CEM MORA 09 Mart 2017 GÖRÜŞ

– O da öyleymiş Abi!
– Öyledir, onlar çağırdığına göre Ankara’ya, o da öyledir.
– Ondan beklemezdim Abi.
– Çağıranlara bak, anlarsın. ‘Bunlar beygir pazarında, sabahlara kadar entel tartışmalarda bulunmaya bayılırlar, özellikle de bin liralık türban takan İslamcı kızlarla…’
– İslamcı kızlar?
– Bir de batılı sapkın yazarları okumaktan ve onlara atıfta bulunmaktan zevk duyarlar, Spinoza şöyle demişti, Nietch böyle demişti diye.
– Nietzsche’den söz ediyoruz değil mi Abi.
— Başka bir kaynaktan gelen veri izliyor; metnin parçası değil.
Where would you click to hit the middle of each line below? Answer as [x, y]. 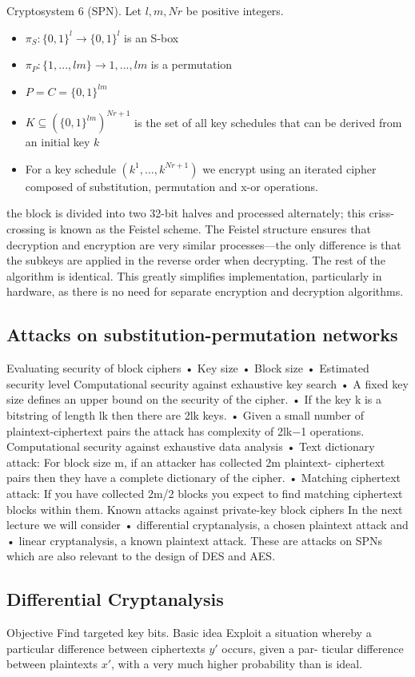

Niye eksik yazdık Ömer Abi, harflerden fedakarlık yapacağımıza bazı noktalama işaretleri eksik olsaydı… 140 karakter işini çözerdik.
– Benim gözümde noktanın bile değeri vardır ama onlar bir hiç! Tıpkı Nietzsche gibi onlar da hiç… ‘Türkiyede İslamcılık sabaha kadar entel dantel tartışıp sabah namazı kılmadan yatmak demektir. İslamcıların yüzde 90’ı böyle…’
– Ama bu öyle değil, daha değişik diyorlar. Tunus’takiler de mi öyleymiş.
– Nesi başka olacak. ‘Tunus başkanlık yüzünden bütün kötülükleri yaşadı. Bizi başkanlık mahvetti’ diyor… Bu var ya bu, kesin FETÖ’cüdür… onu davet eden, onunla konuşan da…
– Abi öyle deme, Mabeyn-i Hümayun’a çıkmış, Reis görüşmüş diyorlar…
– Olabilir ama 100 bin fetöcüyü hapse atmak en fazla iki yüz bin oyu etkiler ama köy sütünü yasaklamak en az 3 milyon oyu etkiler, basit bir örnek.
– Abi ne ilgisi var?
– Valla bence de bir ilgisi yok ama, söz Saray’a, Reis’e geldi mi orada dururum. Tekeden süt, keçiden yağ çıkarırım. Bak profilime, birçok şeyim ama aynı zamanda Yörük Türkmenim. Yeri geldiğinide lafı da zortlatırız. Keçi, teke, oğlak bizim işimiz…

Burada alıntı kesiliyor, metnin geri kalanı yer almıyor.